BEGIN Records provided

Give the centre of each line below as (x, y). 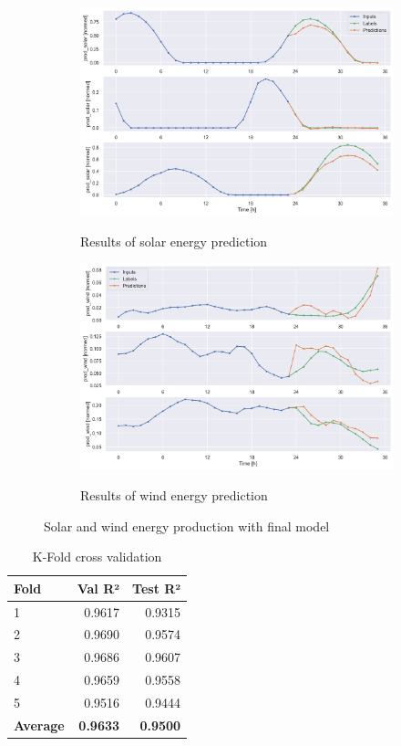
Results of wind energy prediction (174, 494)
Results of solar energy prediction (174, 241)
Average (39, 725)
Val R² (98, 588)
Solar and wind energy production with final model (187, 525)
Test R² (157, 588)
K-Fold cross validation (97, 557)
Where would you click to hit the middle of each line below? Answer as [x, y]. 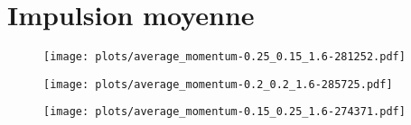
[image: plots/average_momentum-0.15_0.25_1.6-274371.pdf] [224, 112]
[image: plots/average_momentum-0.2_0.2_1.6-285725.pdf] [218, 84]
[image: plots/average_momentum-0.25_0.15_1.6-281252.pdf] [224, 57]

END Records provided

• Activity: Where a line in the material contains "prediction", copy that line.

• Task response:
Results of wind energy prediction (174, 494)
Results of solar energy prediction (174, 241)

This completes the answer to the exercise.